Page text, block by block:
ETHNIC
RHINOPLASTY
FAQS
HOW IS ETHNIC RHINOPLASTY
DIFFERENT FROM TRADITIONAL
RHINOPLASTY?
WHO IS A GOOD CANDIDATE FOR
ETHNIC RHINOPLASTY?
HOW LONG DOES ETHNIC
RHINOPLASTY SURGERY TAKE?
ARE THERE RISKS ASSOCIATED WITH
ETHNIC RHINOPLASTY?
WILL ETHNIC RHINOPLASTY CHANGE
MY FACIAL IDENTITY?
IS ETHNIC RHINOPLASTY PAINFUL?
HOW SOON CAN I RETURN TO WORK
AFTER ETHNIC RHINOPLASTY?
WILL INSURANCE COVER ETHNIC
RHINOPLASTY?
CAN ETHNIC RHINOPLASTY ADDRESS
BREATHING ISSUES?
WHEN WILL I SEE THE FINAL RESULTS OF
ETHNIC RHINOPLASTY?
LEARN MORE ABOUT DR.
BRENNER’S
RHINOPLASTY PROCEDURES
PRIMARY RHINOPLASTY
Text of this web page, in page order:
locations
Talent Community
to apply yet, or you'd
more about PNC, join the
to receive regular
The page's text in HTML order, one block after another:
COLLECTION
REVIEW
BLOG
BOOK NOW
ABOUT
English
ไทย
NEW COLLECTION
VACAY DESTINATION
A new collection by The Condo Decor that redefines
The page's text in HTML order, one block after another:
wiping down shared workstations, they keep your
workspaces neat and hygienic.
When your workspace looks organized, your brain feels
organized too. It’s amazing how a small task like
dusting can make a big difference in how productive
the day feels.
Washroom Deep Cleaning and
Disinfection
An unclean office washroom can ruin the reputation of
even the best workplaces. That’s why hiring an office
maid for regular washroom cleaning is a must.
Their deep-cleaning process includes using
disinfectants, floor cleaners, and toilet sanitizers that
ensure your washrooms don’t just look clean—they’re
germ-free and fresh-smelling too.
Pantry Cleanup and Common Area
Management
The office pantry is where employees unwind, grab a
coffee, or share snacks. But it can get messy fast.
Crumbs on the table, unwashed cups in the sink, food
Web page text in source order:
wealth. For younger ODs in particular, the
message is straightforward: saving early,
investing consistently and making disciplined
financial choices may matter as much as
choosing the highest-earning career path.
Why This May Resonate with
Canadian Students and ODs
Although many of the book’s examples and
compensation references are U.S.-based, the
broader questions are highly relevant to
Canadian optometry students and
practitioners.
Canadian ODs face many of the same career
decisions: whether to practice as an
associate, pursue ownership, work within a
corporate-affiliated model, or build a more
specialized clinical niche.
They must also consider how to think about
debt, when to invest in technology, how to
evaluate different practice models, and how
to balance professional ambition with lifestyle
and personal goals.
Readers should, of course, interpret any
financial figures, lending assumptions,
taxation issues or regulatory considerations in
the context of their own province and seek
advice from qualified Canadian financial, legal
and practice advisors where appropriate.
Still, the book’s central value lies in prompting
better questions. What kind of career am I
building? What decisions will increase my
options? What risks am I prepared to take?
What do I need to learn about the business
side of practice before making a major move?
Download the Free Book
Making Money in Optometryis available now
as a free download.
————————
> _What this task involves_
For every line of the listing, produce an identical copy.

> _Solution_
Page text, block by block:
ETHNIC
RHINOPLASTY
FAQS
HOW IS ETHNIC RHINOPLASTY
DIFFERENT FROM TRADITIONAL
RHINOPLASTY?
WHO IS A GOOD CANDIDATE FOR
ETHNIC RHINOPLASTY?
HOW LONG DOES ETHNIC
RHINOPLASTY SURGERY TAKE?
ARE THERE RISKS ASSOCIATED WITH
ETHNIC RHINOPLASTY?
WILL ETHNIC RHINOPLASTY CHANGE
MY FACIAL IDENTITY?
IS ETHNIC RHINOPLASTY PAINFUL?
HOW SOON CAN I RETURN TO WORK
AFTER ETHNIC RHINOPLASTY?
WILL INSURANCE COVER ETHNIC
RHINOPLASTY?
CAN ETHNIC RHINOPLASTY ADDRESS
BREATHING ISSUES?
WHEN WILL I SEE THE FINAL RESULTS OF
ETHNIC RHINOPLASTY?
LEARN MORE ABOUT DR.
BRENNER’S
RHINOPLASTY PROCEDURES
PRIMARY RHINOPLASTY
Text of this web page, in page order:
locations
Talent Community
to apply yet, or you'd
more about PNC, join the
to receive regular
The page's text in HTML order, one block after another:
COLLECTION
REVIEW
BLOG
BOOK NOW
ABOUT
English
ไทย
NEW COLLECTION
VACAY DESTINATION
A new collection by The Condo Decor that redefines
The page's text in HTML order, one block after another:
wiping down shared workstations, they keep your
workspaces neat and hygienic.
When your workspace looks organized, your brain feels
organized too. It’s amazing how a small task like
dusting can make a big difference in how productive
the day feels.
Washroom Deep Cleaning and
Disinfection
An unclean office washroom can ruin the reputation of
even the best workplaces. That’s why hiring an office
maid for regular washroom cleaning is a must.
Their deep-cleaning process includes using
disinfectants, floor cleaners, and toilet sanitizers that
ensure your washrooms don’t just look clean—they’re
germ-free and fresh-smelling too.
Pantry Cleanup and Common Area
Management
The office pantry is where employees unwind, grab a
coffee, or share snacks. But it can get messy fast.
Crumbs on the table, unwashed cups in the sink, food
Web page text in source order:
wealth. For younger ODs in particular, the
message is straightforward: saving early,
investing consistently and making disciplined
financial choices may matter as much as
choosing the highest-earning career path.
Why This May Resonate with
Canadian Students and ODs
Although many of the book’s examples and
compensation references are U.S.-based, the
broader questions are highly relevant to
Canadian optometry students and
practitioners.
Canadian ODs face many of the same career
decisions: whether to practice as an
associate, pursue ownership, work within a
corporate-affiliated model, or build a more
specialized clinical niche.
They must also consider how to think about
debt, when to invest in technology, how to
evaluate different practice models, and how
to balance professional ambition with lifestyle
and personal goals.
Readers should, of course, interpret any
financial figures, lending assumptions,
taxation issues or regulatory considerations in
the context of their own province and seek
advice from qualified Canadian financial, legal
and practice advisors where appropriate.
Still, the book’s central value lies in prompting
better questions. What kind of career am I
building? What decisions will increase my
options? What risks am I prepared to take?
What do I need to learn about the business
side of practice before making a major move?
Download the Free Book
Making Money in Optometryis available now
as a free download.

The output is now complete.